Hendi Susanto: I see. And then may I ask about the commercial aerospace revenue. It is great to see the rebound. And then if I remember correctly, the run rate pre-COVID is somewhat close to $40 million. Should we expect the rebound to go further closer to the $40 million run rate any time soon?

Lynn Hutkin: So the -- I’ll answer the first part of that question, Hendi. So our commercial aerospace sales for the second quarter were $7.8 million. And to put that in perspective, that’s up from $5.5 million in Q2 last year. So as Dan had mentioned previously, commercial aerospace, if you take the Cinch business plus the recently acquired rms business, it was around $40 million, $45 million pre-COVID. So I think -- Farouq, I don’t know if you want to comment...

Farouq Tuweiq: So yes, I would say -- so if we kind of go back to pre-COVID, pre kind of cutting back on spending in the industry and kind of grounding and all that kind of stuff that was in the news, we were roughly run rating in the mid-40s. Obviously, that end market is coming back roaring and we’re seeing all the headlights, we think that will be a multiyear opportunity. So $45 million is kind of the previous normal. The new normal should be well north of that. So I think that’s our answer. So we’re early on in the game of recovery. We’ve got a long way to go to get back to, at a minimum the old normal, but definitely the new normal.

Hendi Susanto: I see. And then can you give some puts and takes on gross margin and OpEx? I’m wondering like how sustainable gross margin at 25% to 26%. And OpEx, I saw that R&D dropped to $4.7 million. I’m wondering whether we would see like a rebound in R&D.

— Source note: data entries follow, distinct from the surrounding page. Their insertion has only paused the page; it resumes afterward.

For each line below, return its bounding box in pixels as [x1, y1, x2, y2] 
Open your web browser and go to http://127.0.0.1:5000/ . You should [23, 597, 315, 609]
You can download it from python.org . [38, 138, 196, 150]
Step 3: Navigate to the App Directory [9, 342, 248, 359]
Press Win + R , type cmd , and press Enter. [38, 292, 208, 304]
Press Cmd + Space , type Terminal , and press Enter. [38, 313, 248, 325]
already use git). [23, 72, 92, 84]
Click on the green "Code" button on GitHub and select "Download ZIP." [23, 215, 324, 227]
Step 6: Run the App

Farouq Tuweiq: Yes. So the R&D, kind of similar to the commentary that Lynn made earlier on our wages of the magnetics group, there was a little bit of an FX favor in there. And I would say, across all of our businesses, FX in multiple lines was close to $1 million for the quarter. So I think in the near term, with the economic world view, we think the dollar will probably continue to strengthen or maybe stay kind of where it is in relation to some of these other currencies. So I would say, we -- it is a benefit for us, probably around maybe for the near term. But it’s not necessarily something we’re planning on as we look at our operations to make sure we’re running a very lean operation over here. So that’s kind of the benefit that came from there. In terms of sustainability, I think we’ve been very public in terms of saying that we’re continuing the climb. And that’s going to come both on the pricing and revenue and begin with the customers and the SKUs and all that kind of good stuff, but also goes directly to where we develop and what kind of product niches we’re trying to get into a little bit more that gives a little bit more of a defensible moat. But the third leg of that stool is also going to be, as we think about just how we do business. And that’s going to -- hopefully, some of these things we’ll be sharing as time goes on. So I want to just highlight that it is a multipronged approach to both sustainability and increase and gives us comfort that we will get there because of the diversity of the optionality in front of us here.

Operator: Thank you. Ladies and gentlemen, we have reached the end of the question-and-answer session. And I’d like to turn the call back to Dan Bernstein for closing remarks. Over to you, sir.

Dan Bernstein: Thank you for joining us today. We appreciate your time. And we’re looking forward to presenting our next results.

Operator: Thank you. Ladies and gentlemen, this concludes today’s conference call. You may disconnect your lines at this time. Thank you for your participation.